The experiments with other mutation strategies revealed that SR-based adaptation works not only with the current-to-pbest strategy, but also with other ones, and in all cases there was a setting of c which lead to improved performance. Moreover, in most cases, any c value resulted in better performance than SHA. In the case of the rand/1 and rand/2 strategies, this improvement was very significant, and even allowed for current-to-pbest to be outperformed in some cases. This might mean that the SR-based adaptation can be used as a universal mechanism, independent of the mutation strategy, although the c value should be set accordingly.

Replacing the original success history adaptation in other DE-based algorithms, such as APGSK-IMODE, MLS-LSHADE, MadDE, jSO and LSHADE-SPACMA, did not always improve performance; nevertheless, the results were mostly comparable. Some of the modified algorithms represented hybrids with other methods, such as local search or covariance matrix adaptation, and probably better results could be achieved with a more careful tuning of the hybridization.
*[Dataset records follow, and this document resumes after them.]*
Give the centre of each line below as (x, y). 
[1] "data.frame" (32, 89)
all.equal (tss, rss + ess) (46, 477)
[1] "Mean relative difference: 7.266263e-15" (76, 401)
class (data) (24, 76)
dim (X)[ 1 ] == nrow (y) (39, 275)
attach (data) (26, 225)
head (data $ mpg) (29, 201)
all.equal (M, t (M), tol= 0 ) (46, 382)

Of course, the presented experiments cannot cover all the possibilities of success rate-based adaptation. However, it is worth mentioning some of the possible directions of further studies, which include:

• Developing a crossover rate adaptation scheme based on the success rate,
• Connecting the success rate to the $pbest$ parameter,
• Combining the advantages of the success history and success rate adaptation.

6. Conclusions

In this study, a new adaptation technique for the scaling factor parameter in differential evolution was proposed. The new method relies on the success rate, and the performed experimental analysis showed that the new method is insensitive to computational resource, works with different mutation strategies, and can be included in various algorithms.